Mary Weston Fordham (c.1843–1905) was an African American poet and teacher. She published the poetry collection Magnolia Leaves in 1897.

== Biography ==

Frontispiece to Magnolia Leaves (1897) by Mary Weston Fordham

Mary Weston Fordham was born in Charleston, South Carolina likely around the year 1843. Her parents were Louise Bonneau and Rev. Samuel Weston. Her parents and extended family were skilled laborers and land owners. She became a poet and an educator. She ran a school for African American children during the American Civil War. After the war, she worked as a teacher for the American Missionary Association. Her poetry indicates that she was the mother of six children, all of whom died.

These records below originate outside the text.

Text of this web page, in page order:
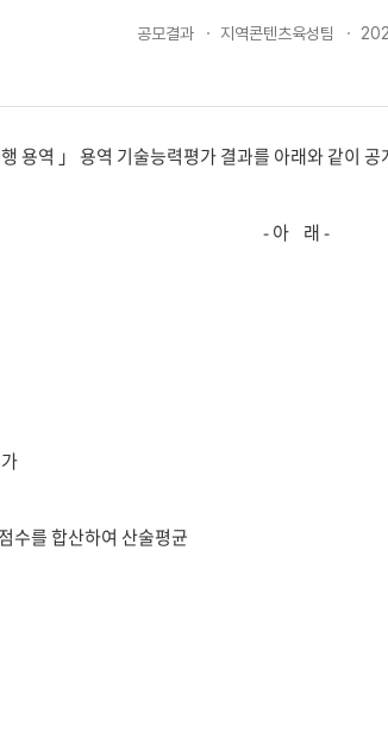
공모결과 지역콘텐츠육성팀
용역 」 용역 기술능력평가 결과를 아래와 같이 공
- 아 래 -
수를 합산하여 산술평균
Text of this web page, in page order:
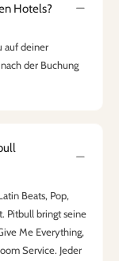
Hotels?
auf deiner
der Buchung
Beats, Pop,
Pitbull bringt seine
Me Everything,
Service. Jeder
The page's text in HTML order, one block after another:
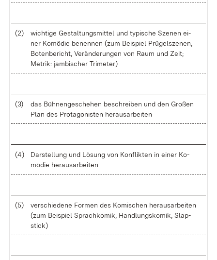
(2)
wich­ti­ge Ge­stal­tungs­mit­tel und ty­pi­sche Sze­nen ei­
ner Ko­mö­die be­nen­nen (zum Bei­spiel Prü­gel­sze­nen,
Bo­ten­be­richt, Ver­än­de­run­gen von Raum und Zeit;
Me­trik: jam­bi­scher Tri­me­ter)
(3)
das Büh­nen­ge­sche­hen be­schrei­ben und den Gro­ßen
Plan des Prot­ago­nis­ten her­aus­ar­bei­ten
(4)
Dar­stel­lung und Lö­sung von Kon­flik­ten in ei­ner Ko­
mö­die her­aus­ar­bei­ten
(5)
ver­schie­de­ne For­men des Ko­mi­schen her­aus­ar­bei­ten
(zum Bei­spiel Sprach­ko­mik, Hand­lungs­ko­mik, Slap­
stick)
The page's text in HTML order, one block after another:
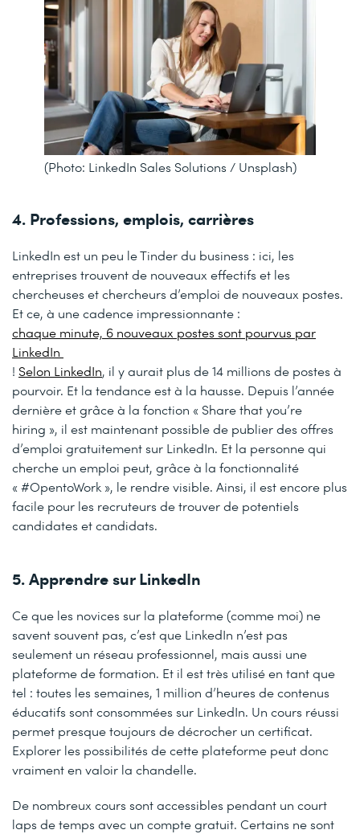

Her collection Magnolia Leaves includes 66 poems and offers a presentation of African American families during the Reconstruction Era. The introduction to the book is written by Booker T. Washington, in which he reflects on his concerns for African American families. The tone and subject of Fordham's poetry matches that of many white female poets of the period: sentimentality, moral virtues, and explorations of death, motherhood, patriotism, and Christianity.

== Published works ==
- Fordham, Mary Weston (1897). Magnolia Leaves, Charleston: Walker, Evans & Cogswell Co.